I am trying to do 3D reconstruction using SFM (Structure From Motion). I am pretty new to computer vision and doing this as a hobby, so if you use acronyms please also let me know what it stands for so I can look it up.
Learning wise, I have been following this information :
- https://www.youtube.com/watch?v=SyB7Wg1e62A&list=PLgnQpQtFTOGRYjqjdZxTEQPZuFHQa7O7Y&ab_channel=CyrillStachniss
- https://imkaywu.github.io/tutorials/sfm/#triangulation
- Plus links below from quick question.
My end goal is to use this on persons face, to create a 3D face reconstruction. If people have advice on this topic specifically please let me know as well.

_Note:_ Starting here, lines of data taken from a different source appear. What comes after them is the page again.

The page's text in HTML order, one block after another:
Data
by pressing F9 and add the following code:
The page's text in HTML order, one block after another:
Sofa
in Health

I do the following steps :
- IO using OpenCV. A video taken using a single camera.
- Find intrinsic parameters and distortion coefficients of the camera using Zhangs method.
- Use SIFT to find features from frame 1 and frame 2.

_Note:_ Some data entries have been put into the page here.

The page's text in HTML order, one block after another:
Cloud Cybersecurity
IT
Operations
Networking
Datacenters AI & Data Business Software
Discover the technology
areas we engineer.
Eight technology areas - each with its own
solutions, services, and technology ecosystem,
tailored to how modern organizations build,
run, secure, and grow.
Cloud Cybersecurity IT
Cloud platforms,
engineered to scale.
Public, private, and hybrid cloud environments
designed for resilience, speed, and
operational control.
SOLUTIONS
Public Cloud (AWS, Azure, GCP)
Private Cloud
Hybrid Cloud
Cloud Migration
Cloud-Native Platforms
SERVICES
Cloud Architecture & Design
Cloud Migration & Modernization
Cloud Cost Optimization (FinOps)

- Feature matching is done using
cv2.FlannBasedMatcher()
. - Compute essential matrix using
cv2.findEssentialMat()
. - Projection matrix of frame 1 is set to
numpy.hstack((numpy.eye(3), numpy.zeros((3, 1))))
- Rotation and Translation are obtained using
cv2.recoverPose()
. - Using Rotation and Translation we get the Projection Matrix of frame 2
curr_proj_matrix = cv2.hconcat([curr_rotation_matrix, curr_translation_matrix])
. - I use
cv2.undistortPoints()
on feature pts for frame 1 and 2, using information from step 2. - Lastly, I do triangulation
points_4d = triangulation.triangulate(prev_projection_matrix, curr_proj_matrix, prev_pts_u, curr_pts_u)
- Then I reassign prev values to be equal curr values and continue through the video.
- I use matplotlib to display the scatter plot.
Quick Question :
- Why do some articles do E = (K^-1)T * F * K and some E = (K)T * F * K.
First way : What do I do with the fundamental matrix?
Second way : https://harish-vnkt.github.io/blog/sfm/
Issue :
As you can see the scatter plot looks a bit warped, I am unsure why, or if I am missing a step, or doing something wrong. Hence looking for advise. Also the Z axis, is all negative.
One of the guesses I had, was that the video is in 60 FPS and even though I am moving the camera relatively quickly, it might not be enough of the rotation + translation to determine the triangulation. However, removing frames in between, did not make much difference.
Please let me know if you would like me to provide some of the code.